[Exercise goal]:
From the first line to the last, write out the records exactly, leaving the pictures behind.

Start of Given entries

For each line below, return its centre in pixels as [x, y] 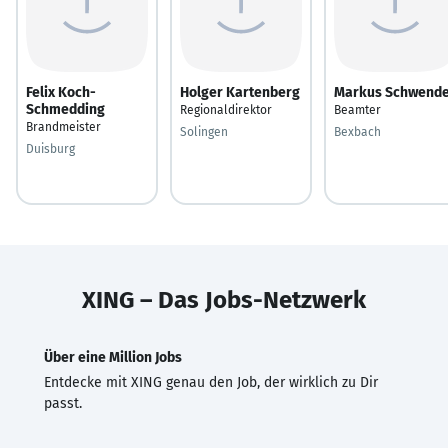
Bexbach [357, 131]
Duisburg [50, 148]
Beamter [357, 109]
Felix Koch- [61, 92]
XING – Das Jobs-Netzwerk [224, 299]
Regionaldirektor [226, 109]
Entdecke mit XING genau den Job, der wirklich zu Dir [211, 382]
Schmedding [65, 109]

End of Given entries

[Answer to this task]:
For each line below, return its centre in pixels as [x, y] 
Bexbach [357, 131]
Duisburg [50, 148]
Beamter [357, 109]
Felix Koch- [61, 92]
XING – Das Jobs-Netzwerk [224, 299]
Regionaldirektor [226, 109]
Entdecke mit XING genau den Job, der wirklich zu Dir [211, 382]
Schmedding [65, 109]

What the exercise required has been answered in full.